Essential Duties and Responsibilities:
• Review contracted scope, budget and timeline to develop a plan of action or multiple plans of action to successfully complete project.
• Coordinate with scientific and technical directors as the scientific leaders for the project.
• Coordinate with appropriate technical staff within the laboratory operations to ensure operational plan is achievable and appropriate resources are available for scope.
• Identify risks that may impact our ability to successfully complete the scope of the project in the timeline or budget available and communicate those to the Clinical Trial Study Manager.
• Identify new or out of scope requests from customer and communicate with Clinical Trial Study Manager so contract modifications can be implemented.
• Maintain official project records from inception to completion including archiving.
• Ensure that contracted work is conducted within regulatory requirements (FDA, EMEA, GCLP).

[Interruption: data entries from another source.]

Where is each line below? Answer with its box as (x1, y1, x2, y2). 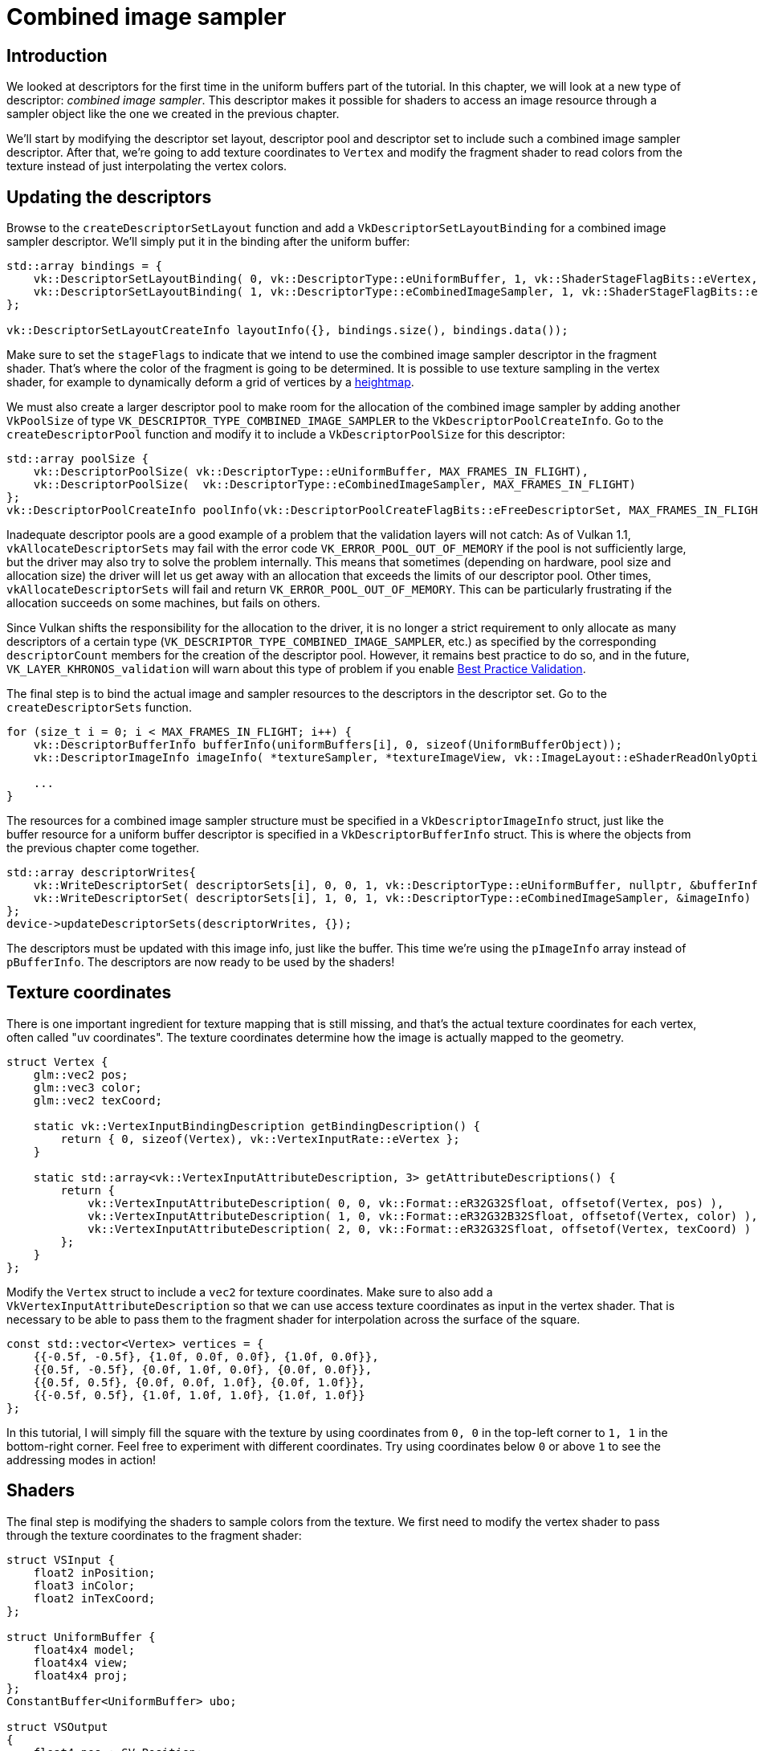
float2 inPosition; (33, 1565, 156, 1579)
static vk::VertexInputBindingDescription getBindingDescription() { (33, 1119, 481, 1133)
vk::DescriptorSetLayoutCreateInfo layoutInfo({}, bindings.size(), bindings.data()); (6, 324, 568, 337)
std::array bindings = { (6, 259, 162, 273)
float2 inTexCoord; (33, 1591, 156, 1605)
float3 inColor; (33, 1578, 136, 1592)
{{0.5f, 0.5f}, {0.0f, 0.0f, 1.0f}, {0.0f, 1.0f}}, (33, 1375, 365, 1389)
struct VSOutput (6, 1720, 108, 1733)

• Assist Clinical Trial Study Manager in developing overall project plan and maintain regular touch points to ensure that timelines are being met.
• Communicate with customer about discordant samples, shipping and recieving samples
• Tracking, storage and shipping of samples throughout project lifecycle
• Act as a backup for the project manager during times of absence, leading client communication and management of Quest team.
• Resolve sponsor queries
• Other duties as assigned.
Excellent verbal and written communication skills.
Exceptional interpersonal skills and business acumen.
Strong organizational skills; very detail oriented and a self-motivated problem solver.
Ability to multitask and prioritze with little assistance from other staff
Knowledge of Microsoft Word, Excel, PowerPoint, and Outlook
Experience and Education:
• AS Degree and acquire BS within 12 months post hire
• Bachelor’s degree preferred
• 1-2 years of healthcare experience or equivalent education and experience.
• Previous work in GXP enviroment desired
• Previous laboratory experience preferred.
Physical & Mental Requirements:
Ability to sit for extended periods of time.
Ability to stand for extended periods of time.
Must regularly lift and/or move up to 10 pounds, and occasionally lift and/or move up to 25 pounds.
Ability to use fine motor skills to operate office equipment.
Ability to receive and comprehend instructions verbally and/or in writing.
Ability to use logical reasoning for simple and complex problem solving.